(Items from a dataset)
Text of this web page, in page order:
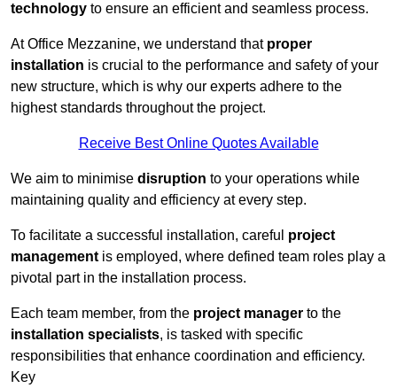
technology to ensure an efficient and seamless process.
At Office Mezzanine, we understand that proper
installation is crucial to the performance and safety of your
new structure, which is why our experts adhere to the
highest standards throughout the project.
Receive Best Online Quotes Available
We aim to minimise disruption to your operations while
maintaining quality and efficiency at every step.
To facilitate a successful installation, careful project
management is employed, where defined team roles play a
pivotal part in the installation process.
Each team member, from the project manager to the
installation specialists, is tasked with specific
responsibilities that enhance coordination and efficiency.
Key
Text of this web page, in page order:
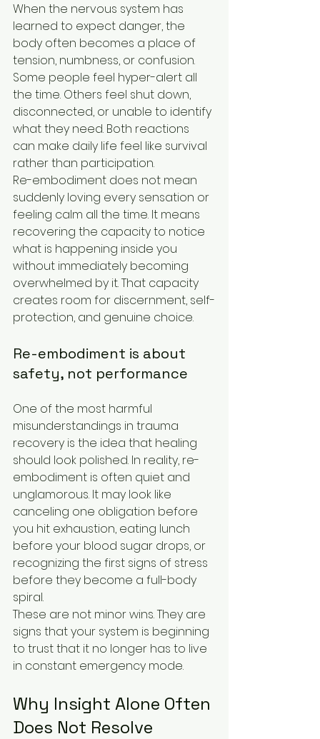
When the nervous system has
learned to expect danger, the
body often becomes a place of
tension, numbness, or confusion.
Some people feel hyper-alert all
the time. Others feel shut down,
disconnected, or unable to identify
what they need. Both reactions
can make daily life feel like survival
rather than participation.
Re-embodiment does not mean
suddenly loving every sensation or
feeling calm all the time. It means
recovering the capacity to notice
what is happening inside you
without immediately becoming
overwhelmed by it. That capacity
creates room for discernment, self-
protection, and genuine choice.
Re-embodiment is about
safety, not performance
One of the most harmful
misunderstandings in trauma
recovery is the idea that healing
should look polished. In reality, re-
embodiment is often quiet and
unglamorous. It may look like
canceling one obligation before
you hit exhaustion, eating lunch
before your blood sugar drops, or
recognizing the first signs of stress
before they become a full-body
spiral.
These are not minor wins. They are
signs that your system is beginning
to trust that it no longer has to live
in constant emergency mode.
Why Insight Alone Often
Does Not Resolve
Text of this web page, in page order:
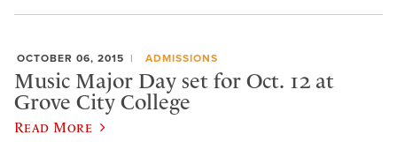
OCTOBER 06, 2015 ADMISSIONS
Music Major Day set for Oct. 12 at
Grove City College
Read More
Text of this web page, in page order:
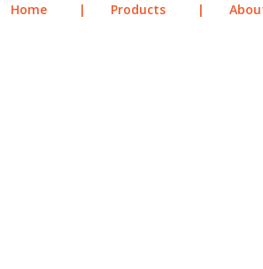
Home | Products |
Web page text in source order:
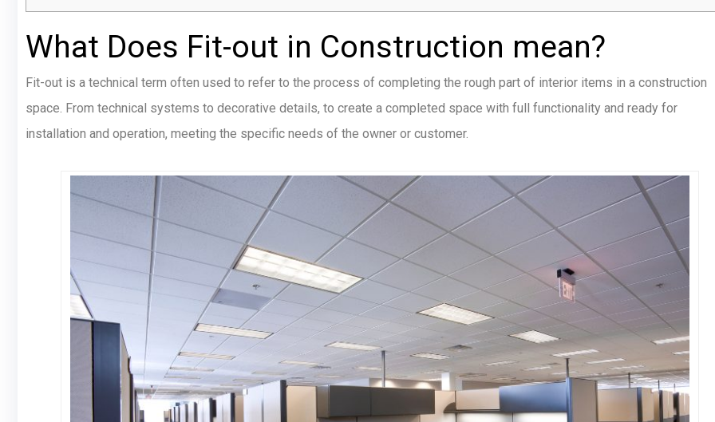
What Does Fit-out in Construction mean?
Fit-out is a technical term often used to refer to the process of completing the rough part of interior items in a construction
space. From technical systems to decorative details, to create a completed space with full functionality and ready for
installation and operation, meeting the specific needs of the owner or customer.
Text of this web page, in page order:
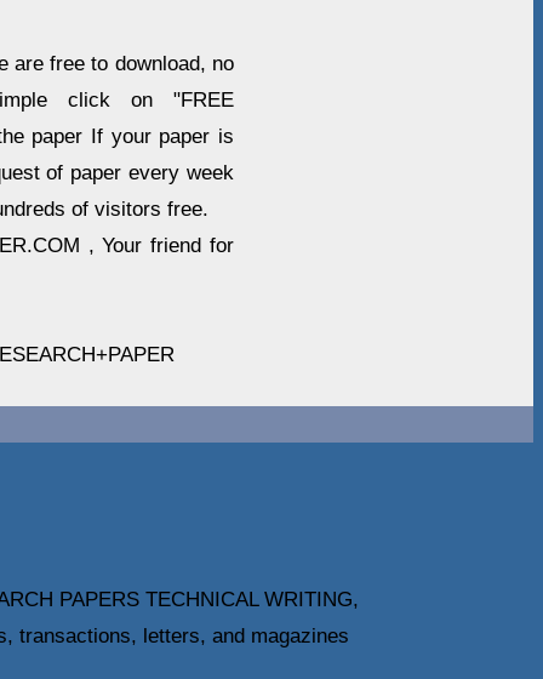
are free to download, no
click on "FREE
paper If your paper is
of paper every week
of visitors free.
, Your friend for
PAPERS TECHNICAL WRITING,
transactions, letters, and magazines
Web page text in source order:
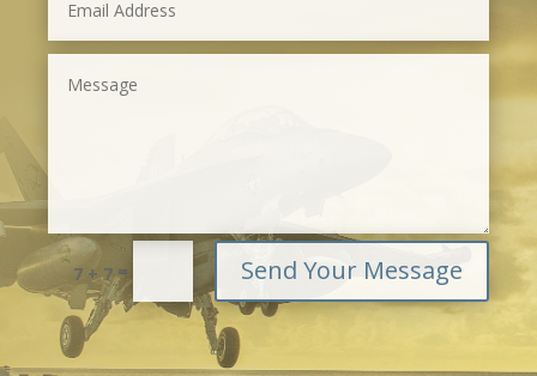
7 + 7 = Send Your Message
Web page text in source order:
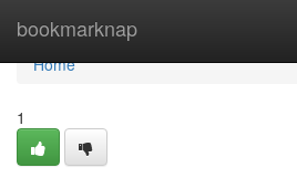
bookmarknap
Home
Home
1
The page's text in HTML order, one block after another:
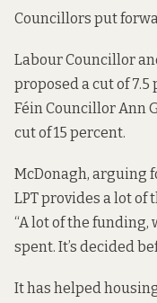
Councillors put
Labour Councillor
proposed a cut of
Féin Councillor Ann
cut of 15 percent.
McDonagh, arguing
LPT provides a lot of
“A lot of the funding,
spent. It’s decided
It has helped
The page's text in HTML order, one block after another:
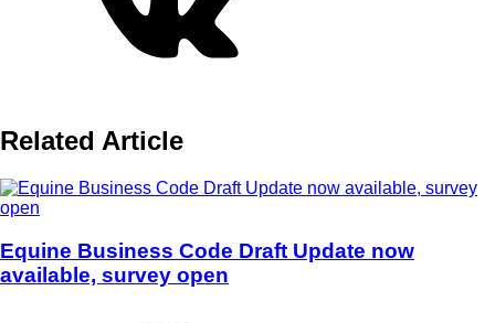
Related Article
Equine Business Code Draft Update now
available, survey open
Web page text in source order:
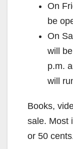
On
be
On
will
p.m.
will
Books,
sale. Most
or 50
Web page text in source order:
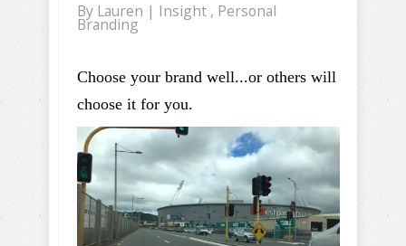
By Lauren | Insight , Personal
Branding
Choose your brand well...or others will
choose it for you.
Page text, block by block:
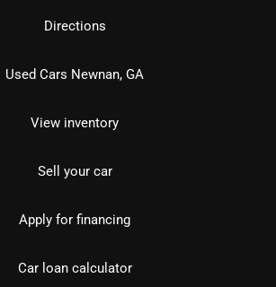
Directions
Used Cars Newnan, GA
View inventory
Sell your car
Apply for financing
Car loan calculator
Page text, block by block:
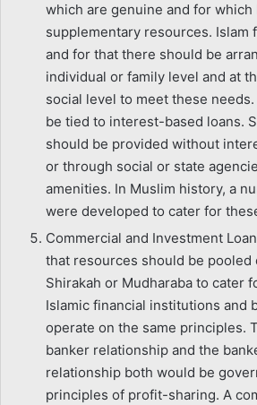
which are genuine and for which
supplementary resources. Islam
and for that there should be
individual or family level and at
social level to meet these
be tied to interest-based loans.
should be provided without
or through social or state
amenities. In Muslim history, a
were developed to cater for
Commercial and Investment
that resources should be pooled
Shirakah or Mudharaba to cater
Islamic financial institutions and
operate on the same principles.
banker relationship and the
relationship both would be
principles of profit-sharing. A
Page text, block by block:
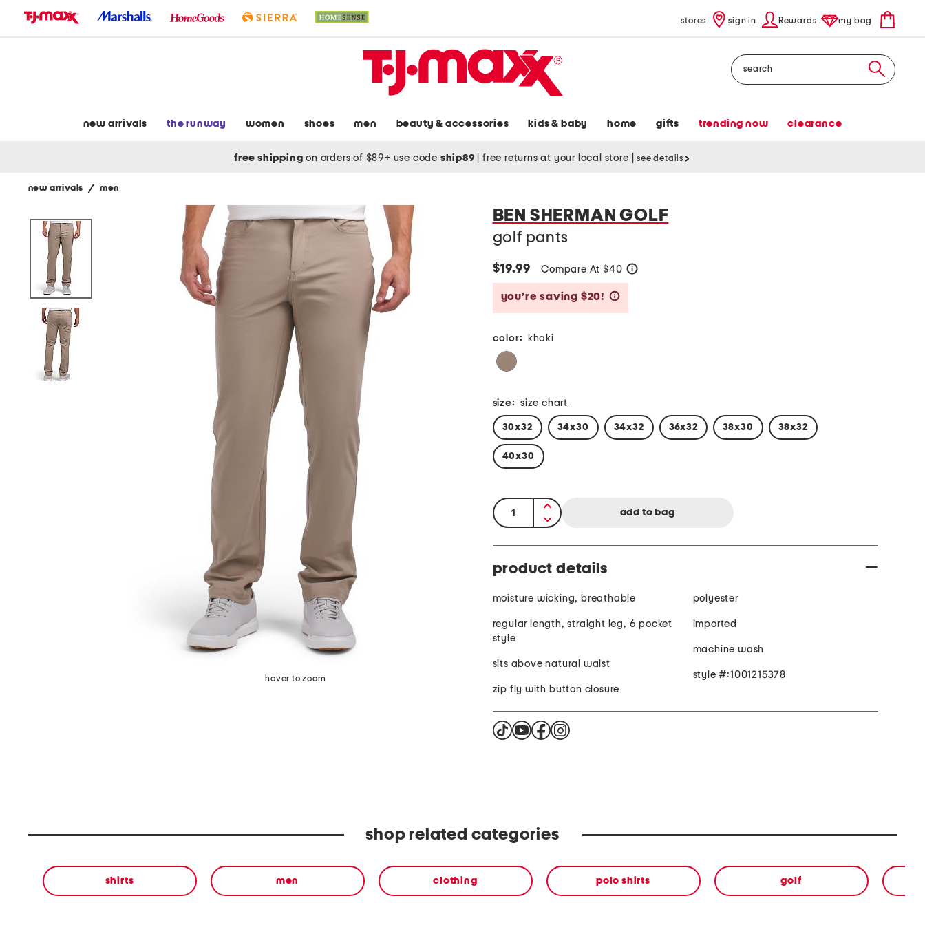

Task goal: Give every entry again verbatim, with no pictures.

Result of the task:
Text of this web page, in page order:
technology to ensure an efficient and seamless process.
At Office Mezzanine, we understand that proper
installation is crucial to the performance and safety of your
new structure, which is why our experts adhere to the
highest standards throughout the project.
Receive Best Online Quotes Available
We aim to minimise disruption to your operations while
maintaining quality and efficiency at every step.
To facilitate a successful installation, careful project
management is employed, where defined team roles play a
pivotal part in the installation process.
Each team member, from the project manager to the
installation specialists, is tasked with specific
responsibilities that enhance coordination and efficiency.
Key
Text of this web page, in page order:
When the nervous system has
learned to expect danger, the
body often becomes a place of
tension, numbness, or confusion.
Some people feel hyper-alert all
the time. Others feel shut down,
disconnected, or unable to identify
what they need. Both reactions
can make daily life feel like survival
rather than participation.
Re-embodiment does not mean
suddenly loving every sensation or
feeling calm all the time. It means
recovering the capacity to notice
what is happening inside you
without immediately becoming
overwhelmed by it. That capacity
creates room for discernment, self-
protection, and genuine choice.
Re-embodiment is about
safety, not performance
One of the most harmful
misunderstandings in trauma
recovery is the idea that healing
should look polished. In reality, re-
embodiment is often quiet and
unglamorous. It may look like
canceling one obligation before
you hit exhaustion, eating lunch
before your blood sugar drops, or
recognizing the first signs of stress
before they become a full-body
spiral.
These are not minor wins. They are
signs that your system is beginning
to trust that it no longer has to live
in constant emergency mode.
Why Insight Alone Often
Does Not Resolve
Text of this web page, in page order:
OCTOBER 06, 2015 ADMISSIONS
Music Major Day set for Oct. 12 at
Grove City College
Read More
Text of this web page, in page order:
Home | Products |
Web page text in source order:
What Does Fit-out in Construction mean?
Fit-out is a technical term often used to refer to the process of completing the rough part of interior items in a construction
space. From technical systems to decorative details, to create a completed space with full functionality and ready for
installation and operation, meeting the specific needs of the owner or customer.
Text of this web page, in page order:
are free to download, no
click on "FREE
paper If your paper is
of paper every week
of visitors free.
, Your friend for
PAPERS TECHNICAL WRITING,
transactions, letters, and magazines
Web page text in source order:
7 + 7 = Send Your Message
Web page text in source order:
bookmarknap
Home
Home
1
The page's text in HTML order, one block after another:
Councillors put
Labour Councillor
proposed a cut of
Féin Councillor Ann
cut of 15 percent.
McDonagh, arguing
LPT provides a lot of
“A lot of the funding,
spent. It’s decided
It has helped
The page's text in HTML order, one block after another:
Related Article
Equine Business Code Draft Update now
available, survey open
Web page text in source order:
On
be
On
will
p.m.
will
Books,
sale. Most
or 50
Web page text in source order:
By Lauren | Insight , Personal
Branding
Choose your brand well...or others will
choose it for you.
Page text, block by block:
Directions
Used Cars Newnan, GA
View inventory
Sell your car
Apply for financing
Car loan calculator
Page text, block by block:
which are genuine and for which
supplementary resources. Islam
and for that there should be
individual or family level and at
social level to meet these
be tied to interest-based loans.
should be provided without
or through social or state
amenities. In Muslim history, a
were developed to cater for
Commercial and Investment
that resources should be pooled
Shirakah or Mudharaba to cater
Islamic financial institutions and
operate on the same principles.
banker relationship and the
relationship both would be
principles of profit-sharing. A
Page text, block by block:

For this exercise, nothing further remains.